====== Dataset extract ======

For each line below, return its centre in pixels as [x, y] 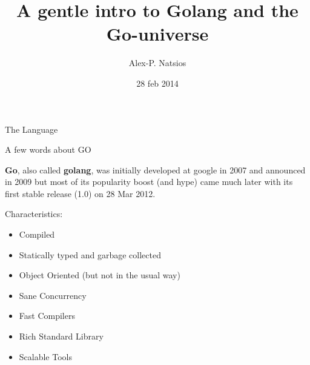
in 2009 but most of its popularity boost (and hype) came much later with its [149, 182]
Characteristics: [34, 214]
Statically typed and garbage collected [90, 254]
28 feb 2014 [157, 83]
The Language [31, 129]
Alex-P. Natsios [157, 63]
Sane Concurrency [53, 295]
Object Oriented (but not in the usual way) [100, 275]

======

• About this exercise:
Word for word, quote the lines above. Omit the pictures.

• Answer to this problem:
For each line below, return its centre in pixels as [x, y] 
in 2009 but most of its popularity boost (and hype) came much later with its [149, 182]
Characteristics: [34, 214]
Statically typed and garbage collected [90, 254]
28 feb 2014 [157, 83]
The Language [31, 129]
Alex-P. Natsios [157, 63]
Sane Concurrency [53, 295]
Object Oriented (but not in the usual way) [100, 275]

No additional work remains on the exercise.